### EXERCISE
Retype, exactly as they appear below, the lines between the line holding "Web page text" and the line holding "Made with Passion & Love in India.", both ends included.

━━━━━ RECORDS SUPPLIED

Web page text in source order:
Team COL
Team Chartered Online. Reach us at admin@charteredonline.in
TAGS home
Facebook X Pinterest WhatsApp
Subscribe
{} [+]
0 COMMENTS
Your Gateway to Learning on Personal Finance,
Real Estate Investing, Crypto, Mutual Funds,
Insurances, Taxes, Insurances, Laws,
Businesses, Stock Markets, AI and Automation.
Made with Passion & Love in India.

━━━━━━━━━━
━━━━━ RECORDS SUPPLIED

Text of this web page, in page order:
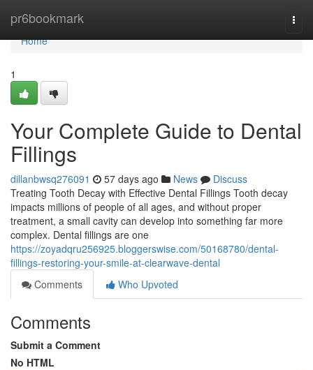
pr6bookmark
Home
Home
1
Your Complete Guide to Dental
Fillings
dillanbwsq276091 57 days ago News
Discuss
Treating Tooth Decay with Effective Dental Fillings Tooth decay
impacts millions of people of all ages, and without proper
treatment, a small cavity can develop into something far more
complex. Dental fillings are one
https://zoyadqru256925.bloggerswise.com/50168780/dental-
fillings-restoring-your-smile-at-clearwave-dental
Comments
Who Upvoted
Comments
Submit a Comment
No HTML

━━━━━━━━━━

### ANSWER TO THIS PROBLEM
Web page text in source order:
Team COL
Team Chartered Online. Reach us at admin@charteredonline.in
TAGS home
Facebook X Pinterest WhatsApp
Subscribe
{} [+]
0 COMMENTS
Your Gateway to Learning on Personal Finance,
Real Estate Investing, Crypto, Mutual Funds,
Insurances, Taxes, Insurances, Laws,
Businesses, Stock Markets, AI and Automation.
Made with Passion & Love in India.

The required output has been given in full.